* _DATA TO USE_:
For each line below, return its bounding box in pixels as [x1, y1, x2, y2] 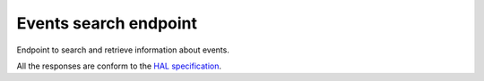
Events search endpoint [16, 13, 197, 33]
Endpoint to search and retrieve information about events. [16, 45, 230, 55]
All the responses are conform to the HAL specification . [16, 61, 221, 71]
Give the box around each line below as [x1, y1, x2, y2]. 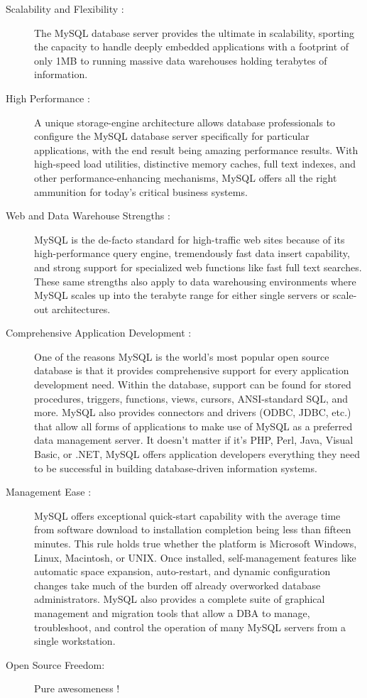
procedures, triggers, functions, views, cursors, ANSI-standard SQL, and [34, 391, 349, 405]
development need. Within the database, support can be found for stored [34, 377, 351, 392]
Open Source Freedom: [6, 657, 105, 672]
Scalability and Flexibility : [6, 1, 124, 16]
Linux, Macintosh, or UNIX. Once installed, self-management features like [34, 550, 356, 565]
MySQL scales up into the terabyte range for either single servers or [34, 288, 330, 302]
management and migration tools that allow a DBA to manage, [34, 605, 310, 620]
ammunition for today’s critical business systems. [34, 184, 248, 199]
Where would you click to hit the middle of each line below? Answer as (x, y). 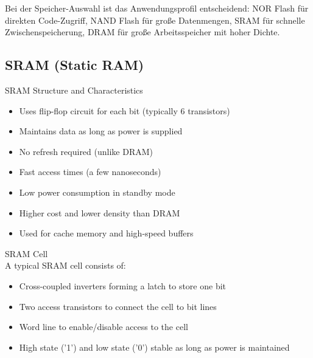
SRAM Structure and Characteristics (74, 90)
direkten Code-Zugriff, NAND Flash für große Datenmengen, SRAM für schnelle (155, 20)
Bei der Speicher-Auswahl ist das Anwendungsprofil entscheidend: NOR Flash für (157, 8)
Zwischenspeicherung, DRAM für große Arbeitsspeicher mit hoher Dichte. (142, 32)
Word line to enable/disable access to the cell (104, 327)
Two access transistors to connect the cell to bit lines (118, 306)
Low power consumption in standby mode (97, 192)
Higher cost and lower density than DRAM (100, 212)
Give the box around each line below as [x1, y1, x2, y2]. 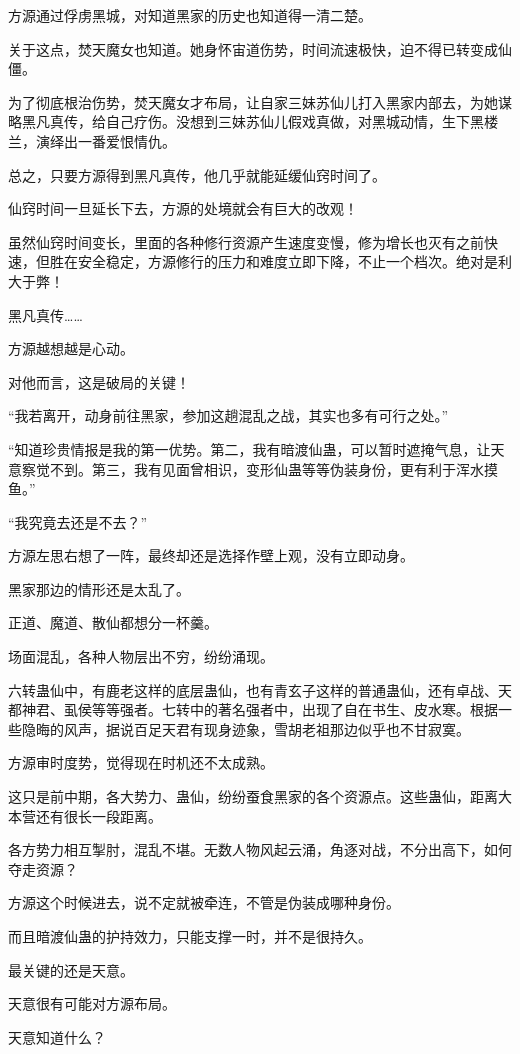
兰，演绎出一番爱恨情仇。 [8, 130, 176, 151]
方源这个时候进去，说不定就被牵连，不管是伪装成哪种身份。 [8, 892, 400, 913]
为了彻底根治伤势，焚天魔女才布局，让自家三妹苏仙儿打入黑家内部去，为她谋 [8, 91, 512, 112]
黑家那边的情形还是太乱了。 [8, 578, 190, 599]
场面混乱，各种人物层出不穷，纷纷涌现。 [8, 646, 274, 667]
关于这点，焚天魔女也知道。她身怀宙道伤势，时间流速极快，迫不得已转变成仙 [8, 38, 512, 59]
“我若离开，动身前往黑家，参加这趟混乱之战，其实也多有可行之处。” [8, 405, 449, 426]
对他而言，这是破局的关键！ [8, 371, 190, 392]
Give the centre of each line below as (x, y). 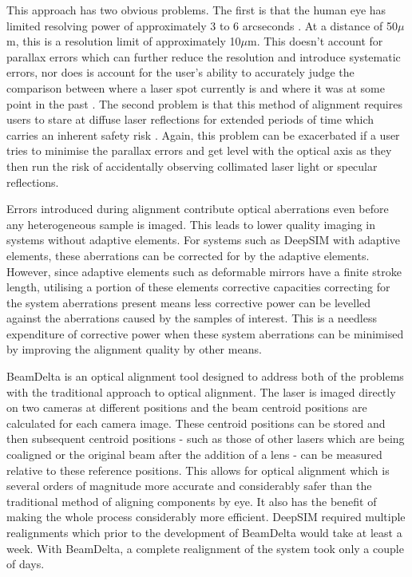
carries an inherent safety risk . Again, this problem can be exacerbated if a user (203, 134)
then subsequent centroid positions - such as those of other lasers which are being (206, 439)
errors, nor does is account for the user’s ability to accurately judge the (180, 72)
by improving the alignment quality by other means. (134, 349)
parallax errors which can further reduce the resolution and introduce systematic (204, 56)
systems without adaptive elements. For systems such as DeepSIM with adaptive (204, 240)
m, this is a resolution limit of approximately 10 (124, 41)
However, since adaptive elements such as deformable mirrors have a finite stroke (204, 271)
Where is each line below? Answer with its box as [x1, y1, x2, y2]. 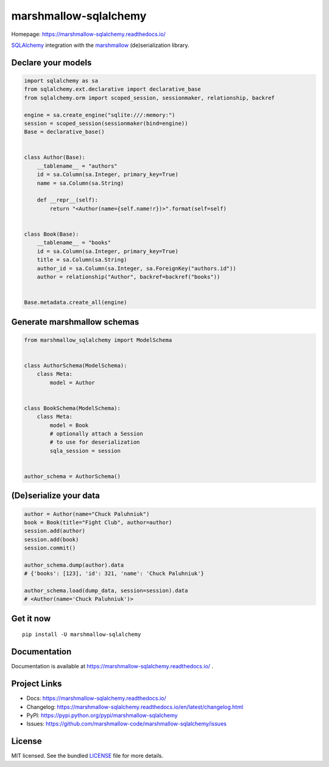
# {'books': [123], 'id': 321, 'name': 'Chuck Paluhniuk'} [24, 570, 204, 577]
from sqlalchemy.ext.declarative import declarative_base [24, 86, 201, 93]
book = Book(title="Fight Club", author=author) [24, 518, 172, 526]
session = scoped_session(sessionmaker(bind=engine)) [24, 119, 188, 127]
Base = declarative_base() [24, 129, 105, 135]
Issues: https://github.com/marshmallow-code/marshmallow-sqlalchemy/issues [26, 720, 227, 727]
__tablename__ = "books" [37, 239, 111, 246]
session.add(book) [24, 536, 79, 543]
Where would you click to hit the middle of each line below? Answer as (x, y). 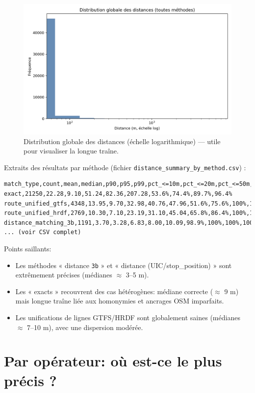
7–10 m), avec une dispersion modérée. (85, 327)
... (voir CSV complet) (43, 232)
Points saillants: (28, 248)
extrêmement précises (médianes (64, 275)
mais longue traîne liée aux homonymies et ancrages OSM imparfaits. (120, 301)
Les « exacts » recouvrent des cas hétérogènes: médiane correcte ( (114, 291)
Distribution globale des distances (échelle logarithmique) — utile (122, 141)
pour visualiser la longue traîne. (71, 151)
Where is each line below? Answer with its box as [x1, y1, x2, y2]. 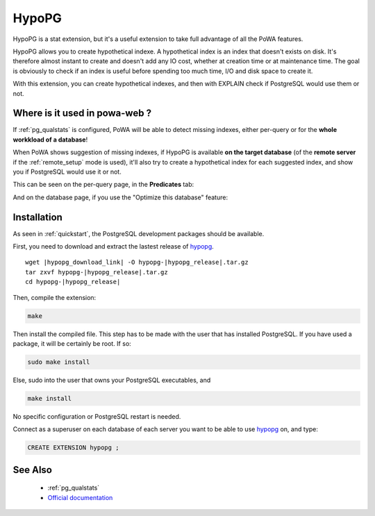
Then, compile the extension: [12, 293, 97, 301]
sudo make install [27, 358, 90, 366]
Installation [12, 211, 62, 223]
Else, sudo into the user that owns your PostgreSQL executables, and [12, 376, 211, 384]
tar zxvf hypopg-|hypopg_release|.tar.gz [25, 268, 168, 276]
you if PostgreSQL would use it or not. [12, 167, 122, 176]
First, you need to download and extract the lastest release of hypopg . [12, 242, 215, 251]
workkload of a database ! [12, 135, 88, 144]
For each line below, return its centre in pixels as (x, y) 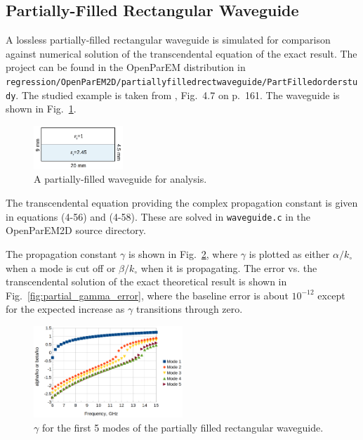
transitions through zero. (189, 309)
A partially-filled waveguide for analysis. (120, 179)
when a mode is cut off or (61, 267)
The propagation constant (61, 253)
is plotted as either (289, 253)
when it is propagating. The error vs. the (229, 267)
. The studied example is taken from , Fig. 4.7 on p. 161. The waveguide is (178, 95)
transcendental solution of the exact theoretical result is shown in (146, 282)
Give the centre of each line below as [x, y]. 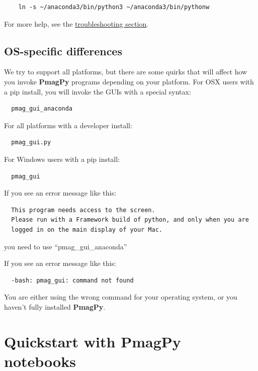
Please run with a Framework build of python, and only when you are [130, 220]
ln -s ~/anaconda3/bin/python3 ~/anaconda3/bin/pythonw [114, 7]
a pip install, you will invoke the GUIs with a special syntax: [98, 91]
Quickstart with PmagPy [93, 341]
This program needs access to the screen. [83, 210]
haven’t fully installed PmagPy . [55, 306]
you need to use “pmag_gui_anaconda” [66, 246]
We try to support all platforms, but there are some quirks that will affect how [126, 72]
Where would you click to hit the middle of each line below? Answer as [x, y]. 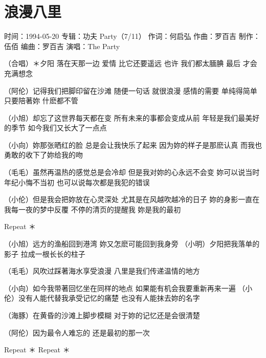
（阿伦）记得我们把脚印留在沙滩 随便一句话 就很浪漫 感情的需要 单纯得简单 [131, 90]
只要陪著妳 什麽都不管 [41, 100]
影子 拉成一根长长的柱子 [45, 253]
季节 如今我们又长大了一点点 [59, 128]
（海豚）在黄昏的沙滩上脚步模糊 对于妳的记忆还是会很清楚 [102, 315]
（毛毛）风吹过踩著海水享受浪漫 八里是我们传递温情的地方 [102, 271]
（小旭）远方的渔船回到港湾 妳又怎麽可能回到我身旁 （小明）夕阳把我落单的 [132, 244]
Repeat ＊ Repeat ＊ [37, 350]
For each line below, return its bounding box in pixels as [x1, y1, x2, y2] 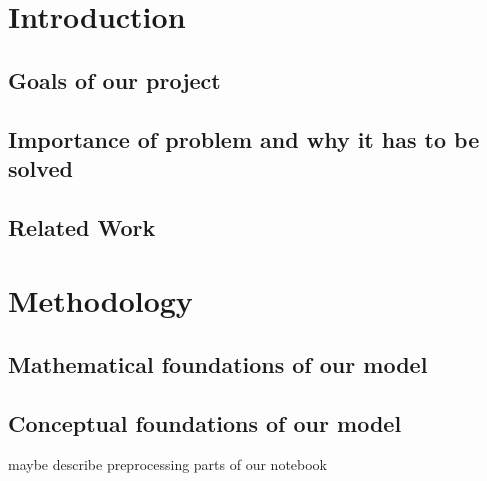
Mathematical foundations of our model [8, 348, 428, 379]
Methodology [8, 280, 193, 321]
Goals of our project [8, 64, 221, 95]
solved [8, 152, 73, 183]
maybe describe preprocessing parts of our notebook [8, 454, 328, 475]
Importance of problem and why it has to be [8, 123, 480, 154]
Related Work [8, 211, 156, 242]
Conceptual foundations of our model [8, 407, 402, 438]
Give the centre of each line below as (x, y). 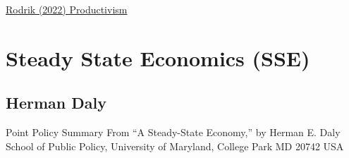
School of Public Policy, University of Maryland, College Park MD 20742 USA (175, 146)
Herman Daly (56, 103)
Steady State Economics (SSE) (158, 57)
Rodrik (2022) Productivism (67, 9)
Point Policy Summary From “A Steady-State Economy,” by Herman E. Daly (173, 132)
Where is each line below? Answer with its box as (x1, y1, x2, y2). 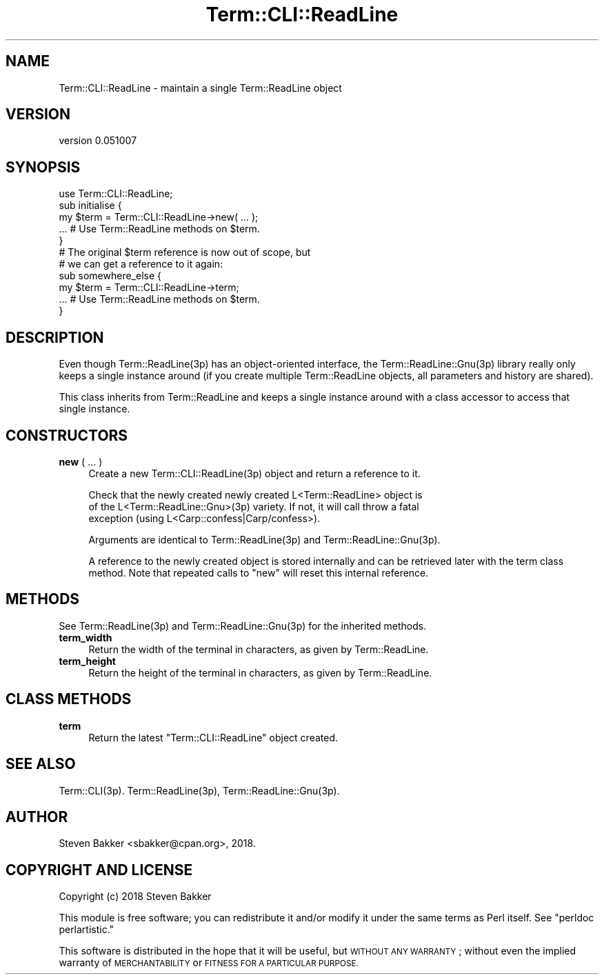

* _WHAT YOU HAVE TO DO_: Give the count of lines that hold the word "Herman" in the listing above, with no other text.

* _RESPONSE_: 2